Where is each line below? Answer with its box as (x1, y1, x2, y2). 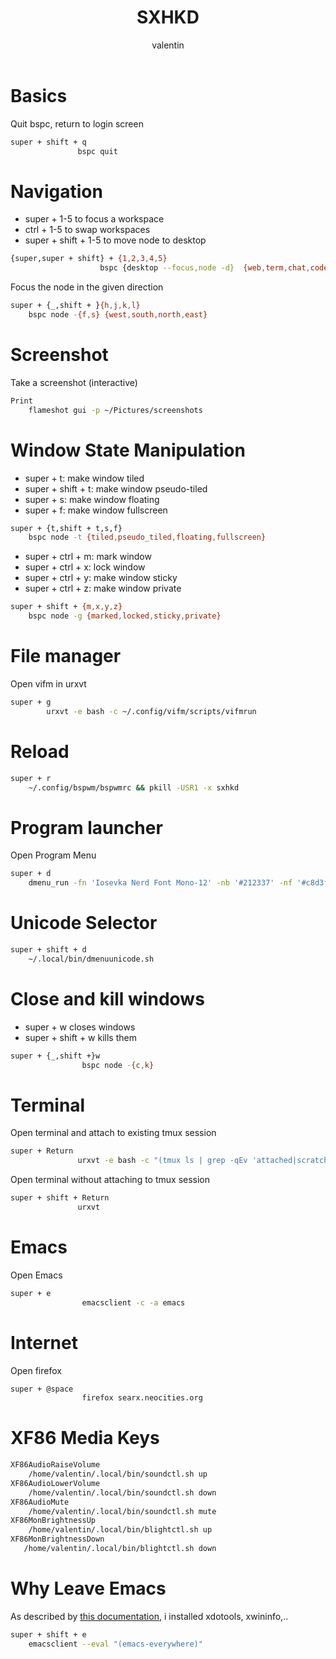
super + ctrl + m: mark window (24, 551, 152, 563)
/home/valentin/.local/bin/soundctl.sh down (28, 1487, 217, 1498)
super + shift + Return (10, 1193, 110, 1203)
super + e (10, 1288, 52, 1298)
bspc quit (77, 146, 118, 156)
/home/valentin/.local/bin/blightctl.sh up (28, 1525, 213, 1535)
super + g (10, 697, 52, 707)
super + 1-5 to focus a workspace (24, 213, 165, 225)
★ ★ ★ ★ ★ ★ ★
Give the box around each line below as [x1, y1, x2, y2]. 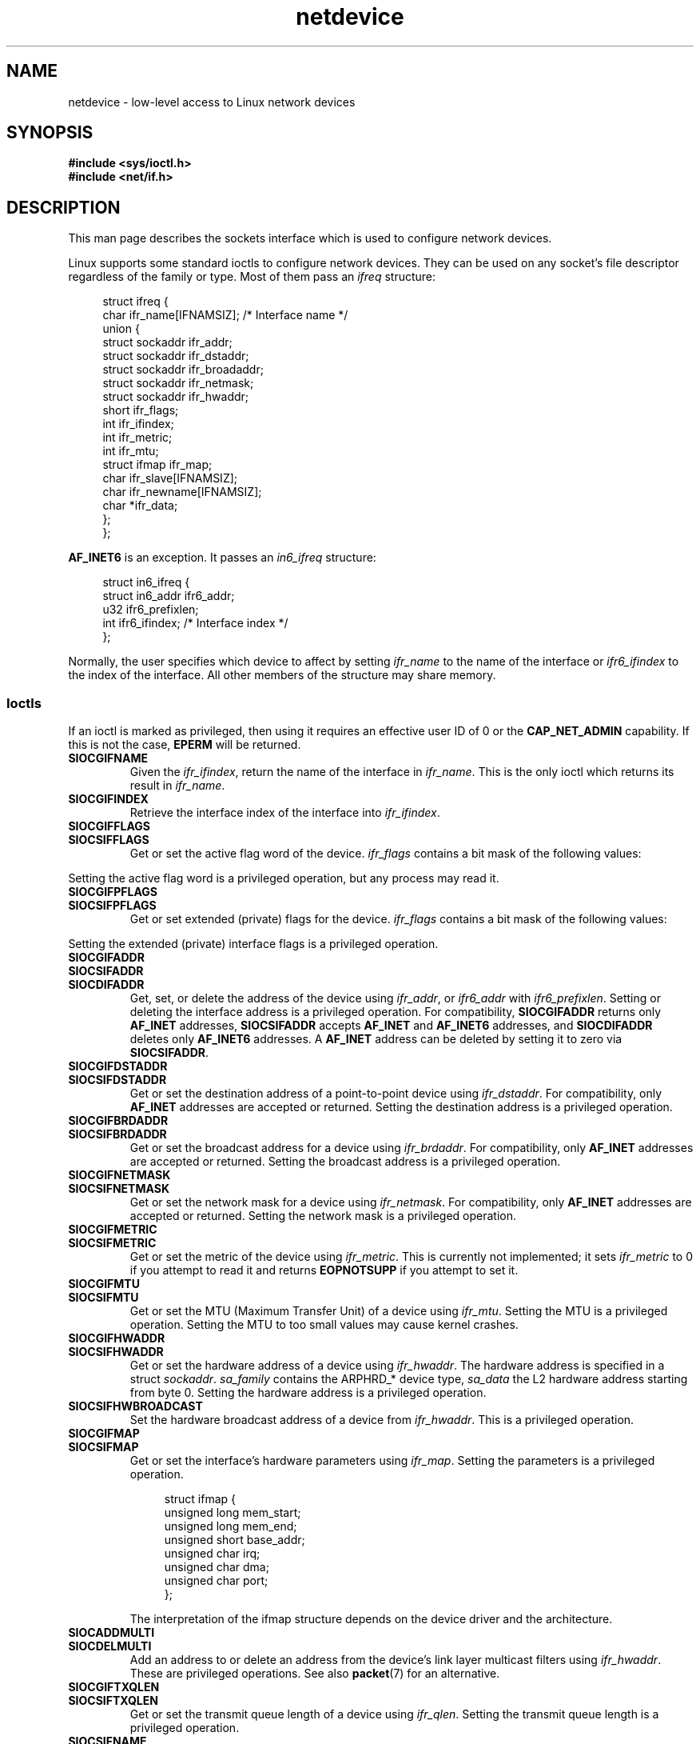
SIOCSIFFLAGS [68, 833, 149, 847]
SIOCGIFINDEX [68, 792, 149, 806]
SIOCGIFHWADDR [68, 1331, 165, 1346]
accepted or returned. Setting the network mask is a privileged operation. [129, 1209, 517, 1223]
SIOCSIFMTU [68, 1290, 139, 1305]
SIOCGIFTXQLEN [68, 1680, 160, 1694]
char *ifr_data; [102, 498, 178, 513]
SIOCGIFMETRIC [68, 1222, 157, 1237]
★ ★ ★ ★ ★ ★ ★
> **How to complete this task**: Taking the material above, extract exactly and only the lines from the line with "super + shift + Return (10, 1193, 110, 1203)" to the line with "super + 1-5", inclusive of both.

> **Answer area**:
super + shift + Return (10, 1193, 110, 1203)
super + e (10, 1288, 52, 1298)
bspc quit (77, 146, 118, 156)
/home/valentin/.local/bin/blightctl.sh up (28, 1525, 213, 1535)
super + g (10, 697, 52, 707)
super + 1-5 to focus a workspace (24, 213, 165, 225)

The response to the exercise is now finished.